Data provided ::

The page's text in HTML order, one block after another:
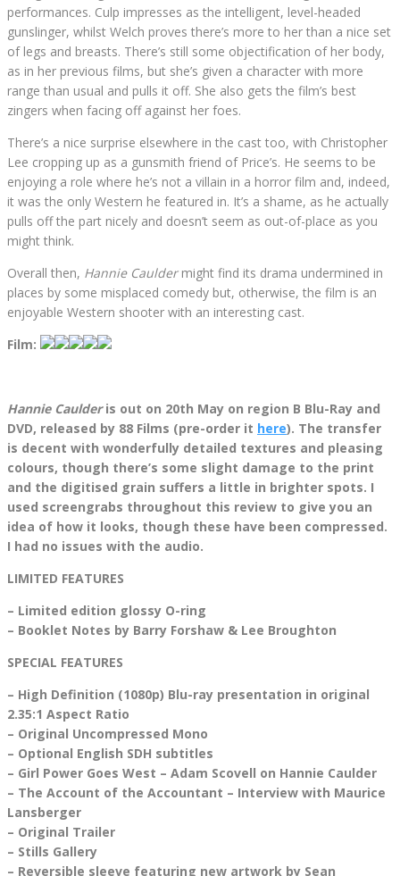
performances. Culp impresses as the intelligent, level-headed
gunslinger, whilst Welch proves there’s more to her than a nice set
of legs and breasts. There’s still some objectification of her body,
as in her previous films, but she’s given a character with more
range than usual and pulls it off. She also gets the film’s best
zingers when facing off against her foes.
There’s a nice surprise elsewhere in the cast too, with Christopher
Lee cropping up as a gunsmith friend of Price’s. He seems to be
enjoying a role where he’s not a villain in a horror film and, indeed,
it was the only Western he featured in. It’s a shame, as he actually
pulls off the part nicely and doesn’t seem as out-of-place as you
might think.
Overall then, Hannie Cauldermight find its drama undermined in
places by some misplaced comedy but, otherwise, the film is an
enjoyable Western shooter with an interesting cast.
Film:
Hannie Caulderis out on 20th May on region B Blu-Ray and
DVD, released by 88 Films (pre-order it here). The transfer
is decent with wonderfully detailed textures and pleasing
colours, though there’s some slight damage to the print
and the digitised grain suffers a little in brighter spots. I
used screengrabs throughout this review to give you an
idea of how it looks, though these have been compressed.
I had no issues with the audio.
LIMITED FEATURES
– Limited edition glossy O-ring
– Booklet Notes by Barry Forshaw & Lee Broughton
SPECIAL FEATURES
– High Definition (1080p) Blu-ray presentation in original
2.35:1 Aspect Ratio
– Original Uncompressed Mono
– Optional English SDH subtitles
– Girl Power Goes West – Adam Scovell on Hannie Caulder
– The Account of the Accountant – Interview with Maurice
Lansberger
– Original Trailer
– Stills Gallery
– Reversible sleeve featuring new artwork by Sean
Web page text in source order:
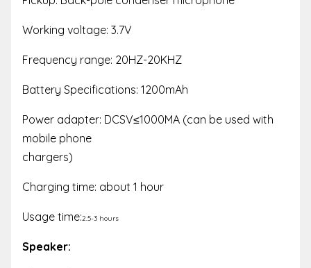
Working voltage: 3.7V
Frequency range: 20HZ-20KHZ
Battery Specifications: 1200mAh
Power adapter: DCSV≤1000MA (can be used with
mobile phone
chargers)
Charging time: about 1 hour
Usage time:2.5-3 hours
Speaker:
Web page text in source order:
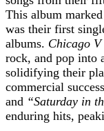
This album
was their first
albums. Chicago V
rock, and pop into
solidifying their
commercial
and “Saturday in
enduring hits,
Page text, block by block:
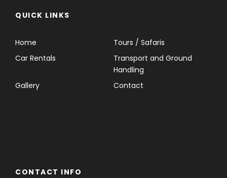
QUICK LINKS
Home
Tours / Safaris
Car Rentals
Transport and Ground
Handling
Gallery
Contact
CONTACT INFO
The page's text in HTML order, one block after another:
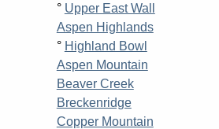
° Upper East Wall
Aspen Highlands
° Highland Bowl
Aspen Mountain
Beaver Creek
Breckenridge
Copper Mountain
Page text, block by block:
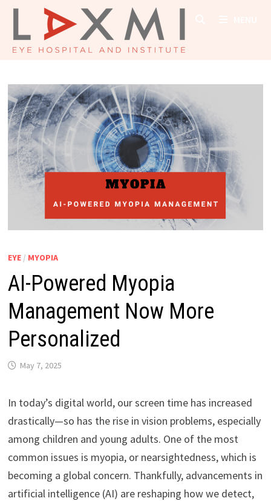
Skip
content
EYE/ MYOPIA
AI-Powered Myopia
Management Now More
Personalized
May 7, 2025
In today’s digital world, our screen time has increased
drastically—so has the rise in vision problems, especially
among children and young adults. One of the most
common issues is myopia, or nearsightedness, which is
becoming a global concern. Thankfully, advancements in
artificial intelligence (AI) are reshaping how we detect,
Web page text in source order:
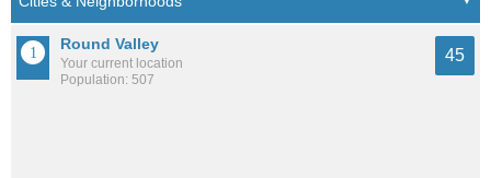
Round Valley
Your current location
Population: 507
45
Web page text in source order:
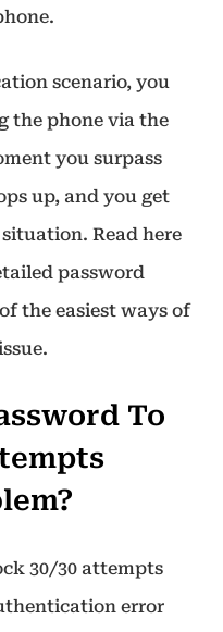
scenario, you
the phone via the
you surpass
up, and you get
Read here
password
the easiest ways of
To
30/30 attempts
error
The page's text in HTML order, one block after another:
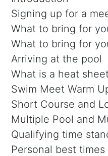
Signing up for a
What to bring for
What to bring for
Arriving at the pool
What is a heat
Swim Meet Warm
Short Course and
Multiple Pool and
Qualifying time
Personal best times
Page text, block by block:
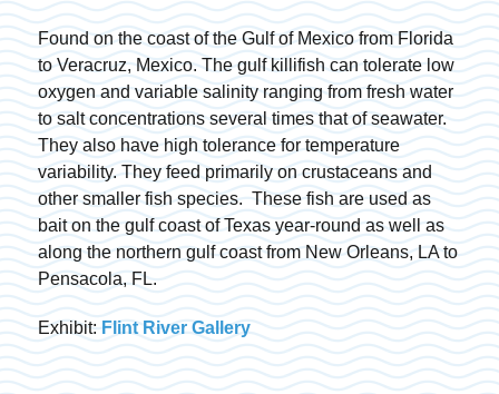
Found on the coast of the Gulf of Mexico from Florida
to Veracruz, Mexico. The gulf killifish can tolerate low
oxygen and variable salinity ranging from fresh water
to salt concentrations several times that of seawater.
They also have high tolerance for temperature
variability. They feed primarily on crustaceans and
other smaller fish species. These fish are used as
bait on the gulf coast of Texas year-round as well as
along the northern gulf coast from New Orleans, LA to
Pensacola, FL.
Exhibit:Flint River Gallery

Work order ::
Everything from the first line of the entries through the line that contains "on Hannie Caulder" is to be reproduced exactly, except the pictures.

Solution to this problem ::
The page's text in HTML order, one block after another:
performances. Culp impresses as the intelligent, level-headed
gunslinger, whilst Welch proves there’s more to her than a nice set
of legs and breasts. There’s still some objectification of her body,
as in her previous films, but she’s given a character with more
range than usual and pulls it off. She also gets the film’s best
zingers when facing off against her foes.
There’s a nice surprise elsewhere in the cast too, with Christopher
Lee cropping up as a gunsmith friend of Price’s. He seems to be
enjoying a role where he’s not a villain in a horror film and, indeed,
it was the only Western he featured in. It’s a shame, as he actually
pulls off the part nicely and doesn’t seem as out-of-place as you
might think.
Overall then, Hannie Cauldermight find its drama undermined in
places by some misplaced comedy but, otherwise, the film is an
enjoyable Western shooter with an interesting cast.
Film:
Hannie Caulderis out on 20th May on region B Blu-Ray and
DVD, released by 88 Films (pre-order it here). The transfer
is decent with wonderfully detailed textures and pleasing
colours, though there’s some slight damage to the print
and the digitised grain suffers a little in brighter spots. I
used screengrabs throughout this review to give you an
idea of how it looks, though these have been compressed.
I had no issues with the audio.
LIMITED FEATURES
– Limited edition glossy O-ring
– Booklet Notes by Barry Forshaw & Lee Broughton
SPECIAL FEATURES
– High Definition (1080p) Blu-ray presentation in original
2.35:1 Aspect Ratio
– Original Uncompressed Mono
– Optional English SDH subtitles
– Girl Power Goes West – Adam Scovell on Hannie Caulder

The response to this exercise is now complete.